Automatically scan directories for input and output data.

Only scans for outputs that correspond to the processing steps that were added to this report.

Source code in tit/reporting/generators/preprocessing.py

def scan_for_data(self) -> None:
    """
    Automatically scan directories for input and output data.

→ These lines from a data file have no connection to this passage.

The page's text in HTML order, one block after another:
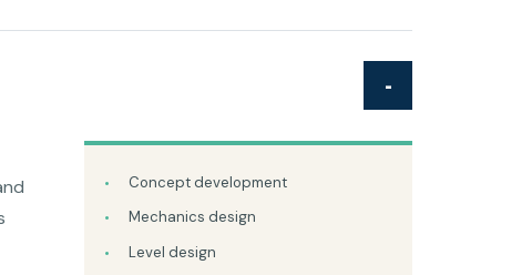
Concept development
Mechanics design
Level design
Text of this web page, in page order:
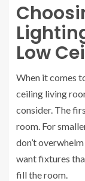
Low
When it comes
ceiling living
consider. The
room. For
don’t
want fixtures
fill the room.
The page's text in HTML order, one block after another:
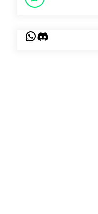
WhatsApp
Discord
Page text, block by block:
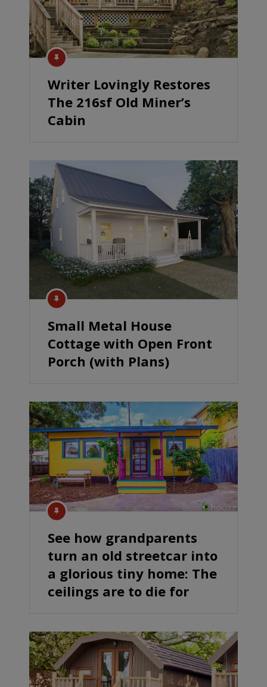
Writer Lovingly Restores
The 216sf Old Miner’s
Cabin
Small Metal House
Cottage with Open Front
Porch (with Plans)
See how grandparents
turn an old streetcar into
a glorious tiny home: The
ceilings are to die for
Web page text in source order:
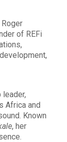
of REFi
Africa and
Known
, her
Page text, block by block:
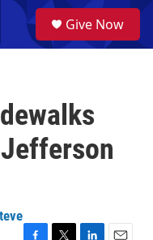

    Only scans for outputs that correspond to the processing steps
    that were added to this report.
    """
    # Determine which steps were run based on added processing steps
    step_names = {s["name"].lower() for s in self.processing_steps}

    # Input data - look for raw data
    rawdata_dir = self.project_dir / "rawdata" / f"sub-{self.subject_id}"
    if rawdata_dir.exists():
        # Look for anatomical data
        anat_dir = rawdata_dir / "anat"
        if anat_dir.exists():
            t1_files = list(anat_dir.glob("*T1w*.nii*"))
            if t1_files:
                self.add_input_data("T1w", [str(f) for f in t1_files])

            t2_files = list(anat_dir.glob("*T2w*.nii*"))
            if t2_files:
                self.add_input_data("T2w", [str(f) for f in t2_files])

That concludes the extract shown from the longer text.